Bridge Park leisure centre on the outskirts of Harlesden is one project the council hoped would help change the fortunes of the area which is home to a large African Caribbean population, dogged by high unemployment and poor economic circumstances.

Jim Farrell
Jim Farrell: "Police alone cannot end violence alone"
But Chief Inspector Jim Farrell, of Brent police told BBC News Online it was here the murderous spree began just under two years ago.

"We have a problem currently that began in May 1999 when we had someone shot here at Bridge Park and within six months seven people had been killed in the area.

"Since that time we've had fewer deaths although they have continued but a similar number of shootings," he said.

Young, Gifted & Dead poster
These shocking posters went up as part of the campaign

Chief Inspector Farrell was at Bridge Park to help organise the public unveiling of a community-based campaign aimed at driving violent elements out of Harlesden.

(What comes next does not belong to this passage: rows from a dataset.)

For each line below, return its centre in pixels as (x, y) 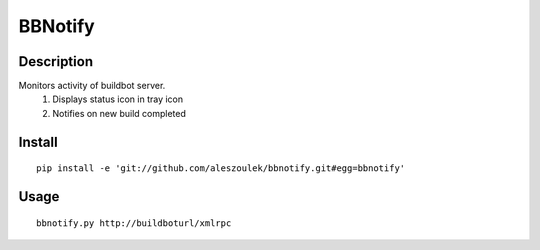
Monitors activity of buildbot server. (92, 86)
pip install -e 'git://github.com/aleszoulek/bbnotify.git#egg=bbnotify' (221, 168)
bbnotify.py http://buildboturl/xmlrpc (134, 223)
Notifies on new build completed (119, 113)
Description (56, 61)
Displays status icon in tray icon (118, 99)
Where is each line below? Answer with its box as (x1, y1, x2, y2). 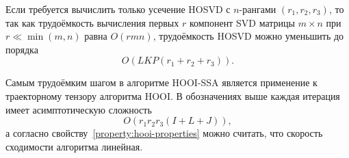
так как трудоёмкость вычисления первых (5, 15, 179, 29)
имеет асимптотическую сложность (5, 102, 152, 116)
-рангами (239, 2, 276, 16)
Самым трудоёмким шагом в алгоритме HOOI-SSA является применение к (5, 75, 318, 90)
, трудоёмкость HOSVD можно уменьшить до (153, 29, 344, 43)
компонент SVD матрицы (189, 15, 295, 29)
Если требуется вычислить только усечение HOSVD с (5, 2, 231, 16)
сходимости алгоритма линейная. (5, 139, 143, 153)
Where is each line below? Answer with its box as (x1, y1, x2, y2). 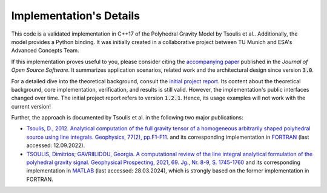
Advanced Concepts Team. (11, 47, 79, 54)
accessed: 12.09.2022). (26, 142, 85, 149)
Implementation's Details (11, 9, 140, 22)
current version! (11, 103, 51, 110)
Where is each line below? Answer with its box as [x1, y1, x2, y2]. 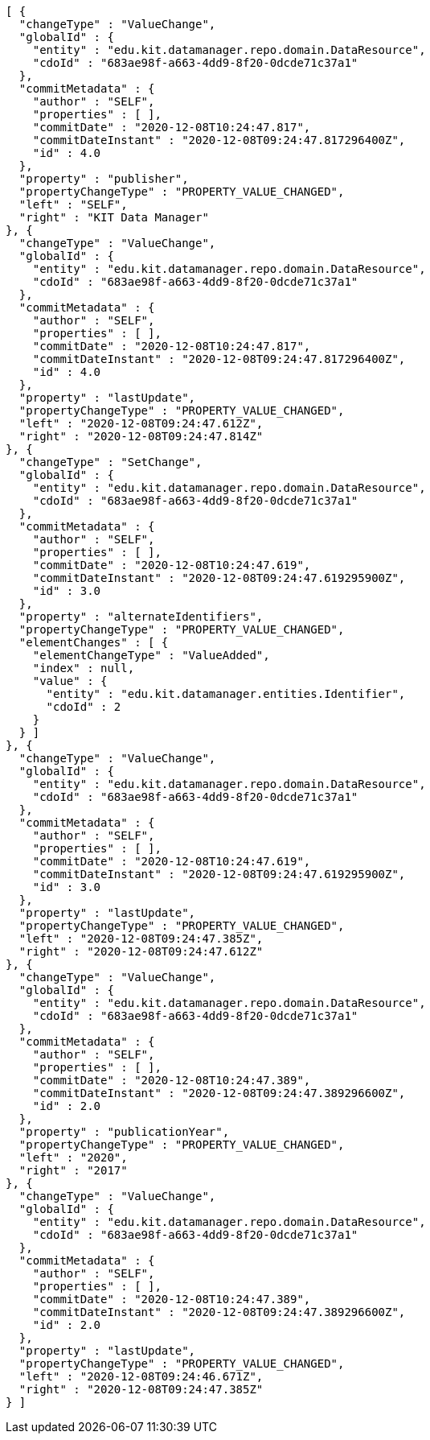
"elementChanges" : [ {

He said the reasons for the shootings were complex but many were linked to two groups within the area, one comprised of black British young men and the other predominantly men from Jamaica.

"Some of the attacks have been revenge attacks, some have been related to what would be considered by most people to be very trivial incidents, a lack of respect shown to someone for example.

"I wouldn't say it all boils down to drugs but there is often a link with drugs in that the economic base of many of the people involved in these attacks is the illegal supply of drugs," said Mr Farrell.


The local MP, Paul Boateng, has backed the new anti-gun crime initiative but that did not stop some shoppers in Harlesden regarding it with cynicism.

Angela Pitt, who has lived in Harlesden for 10 years, said: "I'm not sure whether it will really make a difference.

"They've tried things like this before, we'll just have to wait and see."

Ann Huggett
Ann Huggett feels unsafe in Harlesden

Ann Huggett, who moved to Harlesden five years ago, felt those who needed to take heed were likely to ignore the campaign.

"They're putting a lot of money in to try and raise people's awareness of what's happening and why but it's only going to affect the people who are involved and whether they're going to listen or not I don't know," she said.

Brent council has struggled hard to regenerate Harlesden after major stores like Marks & Spencer left several years ago.

Rita Costa
Rita Costa: "It's too dangerous to go out"

A new shopping arcade is a sign of the growing confidence in the previously depressed commercial area.

But locals fear businesses and shoppers could be scared away if the violence is not stamped out soon.

"It's getting to the stage where we feel unsafe to walk around because these things are happening, 3 or 4 o' clock in the afternoon, not at night time," said Mrs Huggett.

Rita Costa, who has lived in Harlesden since 1999, said: "The police should be a little more active, normally I don't go out because I feel afraid.

"I have children and I always have problems even sending them to the shops because of this."

Bhavin Mehta
Bhavin Mehta: "Violence is unnerving"
A-level student Bhavin Mehta seems resigned to continuing gun violence.

"It's unnerving at times and it does make you wary of your surroundings and everything but I suppose you have to live with it really, " he said.

Pensioner James Ryan had his own solution to ending the problems with gun crime.

"The best thing to do is to give the police a free hand and send these so-called Yardies abroad where they come from, Jamaica. I know the innocent may be swept up with the guilty but that's the price you pay," he said.